=== Begin Enclosure ===
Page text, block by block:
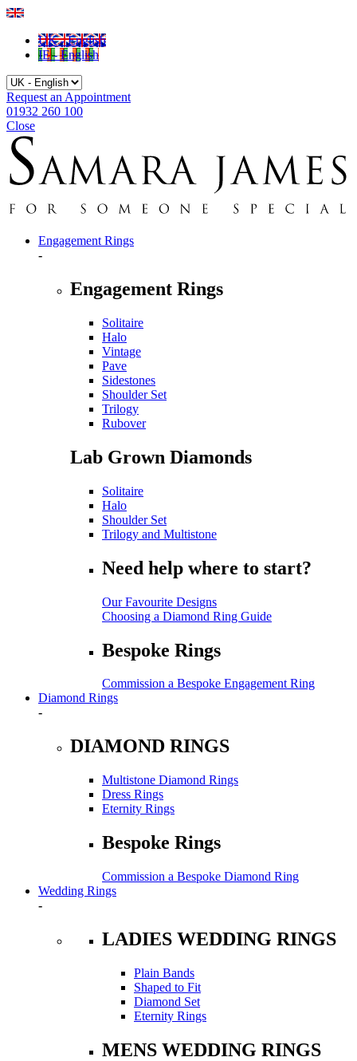
UK - English
IE - English
Request an Appointment
01932 260 100
Close
Engagement Rings
-
Engagement Rings
Solitaire
Halo
Vintage
Pave
Sidestones
Shoulder Set
Trilogy
Rubover
Lab Grown Diamonds
Solitaire
Halo
Shoulder Set
Trilogy and Multistone
Need help where to start?
Our Favourite Designs
Choosing a Diamond Ring Guide
Bespoke Rings
Commission a Bespoke Engagement Ring
Diamond Rings
-
DIAMOND RINGS
Multistone Diamond Rings
Dress Rings
Eternity Rings
Bespoke Rings
Commission a Bespoke Diamond Ring
Wedding Rings
-
LADIES WEDDING RINGS
Plain Bands
Shaped to Fit
Diamond Set
Eternity Rings
MENS WEDDING RINGS
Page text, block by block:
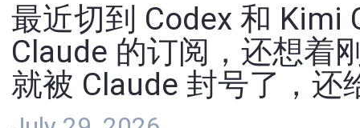
最近切到 Codex 和 Kimi
Claude 的订阅，还想着
就被 Claude 封号了，
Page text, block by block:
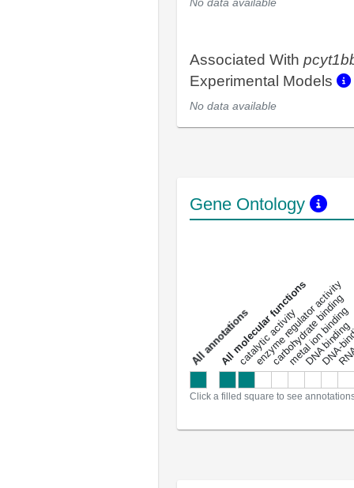
No data available
Associated With
Experimental Models
No data available
Gene Ontology
a
l
l
a
n
n
o
t
a
t
i
o
ns
All molecular functions
catalytic activity
enzyme regulator activity
carbohydrate binding
metal ion binding
DNA binding
Click a filled square to see
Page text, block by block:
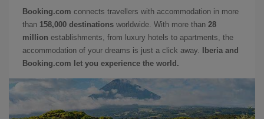
Booking.com connects travellers with accommodation in more
than 158,000 destinations worldwide. With more than 28
million establishments, from luxury hotels to apartments, the
accommodation of your dreams is just a click away.
Iberia and
Booking.com let you experience the world.
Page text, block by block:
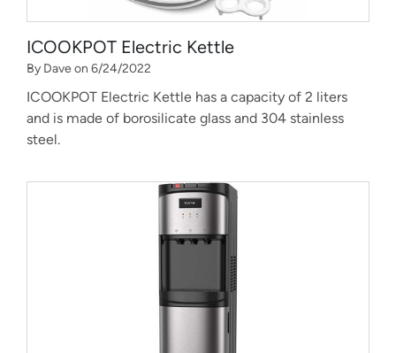
ICOOKPOT Electric Kettle
By Dave on 6/24/2022
ICOOKPOT Electric Kettle has a capacity of 2 liters
and is made of borosilicate glass and 304 stainless
steel.
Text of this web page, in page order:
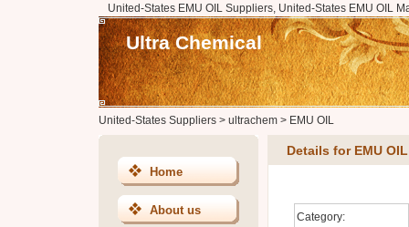
United-States EMU OIL Suppliers, United-States EMU OIL
Ultra Chemical
United-States Suppliers> ultrachem> EMU OIL
Home
About us
Details for EMU OIL
Category:
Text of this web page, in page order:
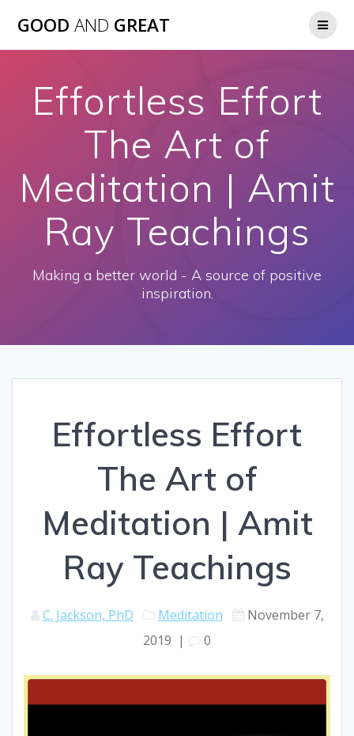
GOOD AND GREAT
Effortless Effort
The Art of
Meditation | Amit
Ray Teachings
Making a better world - A source of positive
inspiration.
Effortless Effort
The Art of
Meditation | Amit
Ray Teachings
C. Jackson, PhD Meditation
November 7,
2019 | 0
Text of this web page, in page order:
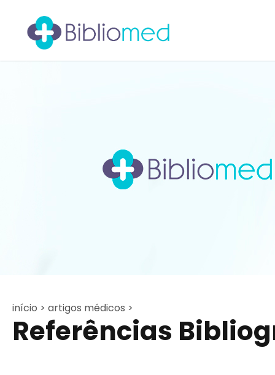
início > artigos médicos >
Referências
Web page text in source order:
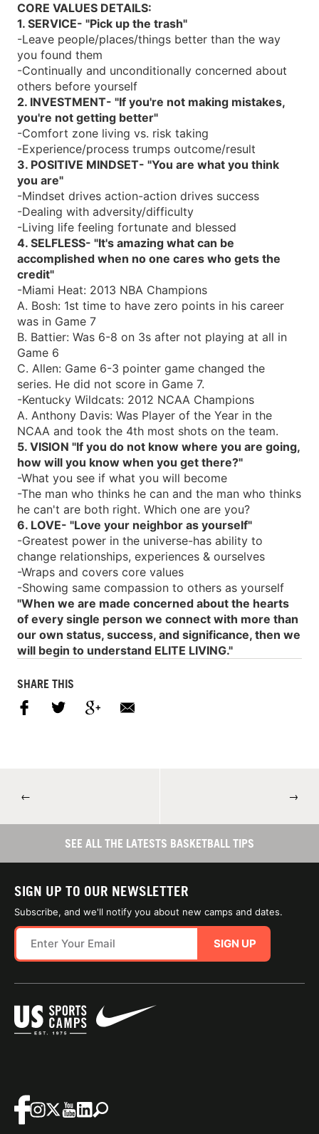
CORE VALUES DETAILS:
1. SERVICE- "Pick up the trash"
-Leave people/places/things better than the way
you found them
-Continually and unconditionally concerned about
others before yourself
2. INVESTMENT- "If you're not making mistakes,
you're not getting better"
-Comfort zone living vs. risk taking
-Experience/process trumps outcome/result
3. POSITIVE MINDSET- "You are what you think
you are"
-Mindset drives action-action drives success
-Dealing with adversity/difficulty
-Living life feeling fortunate and blessed
4. SELFLESS- "It's amazing what can be
accomplished when no one cares who gets the
credit"
-Miami Heat: 2013 NBA Champions
A. Bosh: 1st time to have zero points in his career
was in Game 7
B. Battier: Was 6-8 on 3s after not playing at all in
Game 6
C. Allen: Game 6-3 pointer game changed the
series. He did not score in Game 7.
-Kentucky Wildcats: 2012 NCAA Champions
A. Anthony Davis: Was Player of the Year in the
NCAA and took the 4th most shots on the team.
5. VISION "If you do not know where you are going,
how will you know when you get there?"
-What you see if what you will become
-The man who thinks he can and the man who thinks
he can't are both right. Which one are you?
6. LOVE- "Love your neighbor as yourself"
-Greatest power in the universe-has ability to
change relationships, experiences & ourselves
-Wraps and covers core values
-Showing same compassion to others as yourself
"When we are made concerned about the hearts
of every single person we connect with more than
our own status, success, and significance, then we
will begin to understand ELITE LIVING."
SHARE THIS
← →
SEE ALL THE LATESTS BASKETBALL TIPS
SIGN UP TO OUR NEWSLETTER
Subscribe, and we'll notify you about new camps and dates.
SIGN UP
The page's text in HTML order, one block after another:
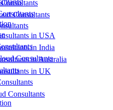
Consultants
in USA
in India
in Australia
in UK
Consultants
Consultants
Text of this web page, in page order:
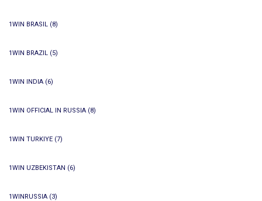
1WIN BRASIL (8)
1WIN BRAZIL (5)
1WIN INDIA (6)
1WIN OFFICIAL IN RUSSIA (8)
1WIN TURKIYE (7)
1WIN UZBEKISTAN (6)
1WINRUSSIA (3)
=== End Enclosure ===
What is needed
Above are entries with pictures among them. Write out exactly the lines from the one containing "Referências" through the one containing "about the hearts", ends included, and leave those pictures out.

Your solution
Referências
Web page text in source order:
CORE VALUES DETAILS:
1. SERVICE- "Pick up the trash"
-Leave people/places/things better than the way
you found them
-Continually and unconditionally concerned about
others before yourself
2. INVESTMENT- "If you're not making mistakes,
you're not getting better"
-Comfort zone living vs. risk taking
-Experience/process trumps outcome/result
3. POSITIVE MINDSET- "You are what you think
you are"
-Mindset drives action-action drives success
-Dealing with adversity/difficulty
-Living life feeling fortunate and blessed
4. SELFLESS- "It's amazing what can be
accomplished when no one cares who gets the
credit"
-Miami Heat: 2013 NBA Champions
A. Bosh: 1st time to have zero points in his career
was in Game 7
B. Battier: Was 6-8 on 3s after not playing at all in
Game 6
C. Allen: Game 6-3 pointer game changed the
series. He did not score in Game 7.
-Kentucky Wildcats: 2012 NCAA Champions
A. Anthony Davis: Was Player of the Year in the
NCAA and took the 4th most shots on the team.
5. VISION "If you do not know where you are going,
how will you know when you get there?"
-What you see if what you will become
-The man who thinks he can and the man who thinks
he can't are both right. Which one are you?
6. LOVE- "Love your neighbor as yourself"
-Greatest power in the universe-has ability to
change relationships, experiences & ourselves
-Wraps and covers core values
-Showing same compassion to others as yourself
"When we are made concerned about the hearts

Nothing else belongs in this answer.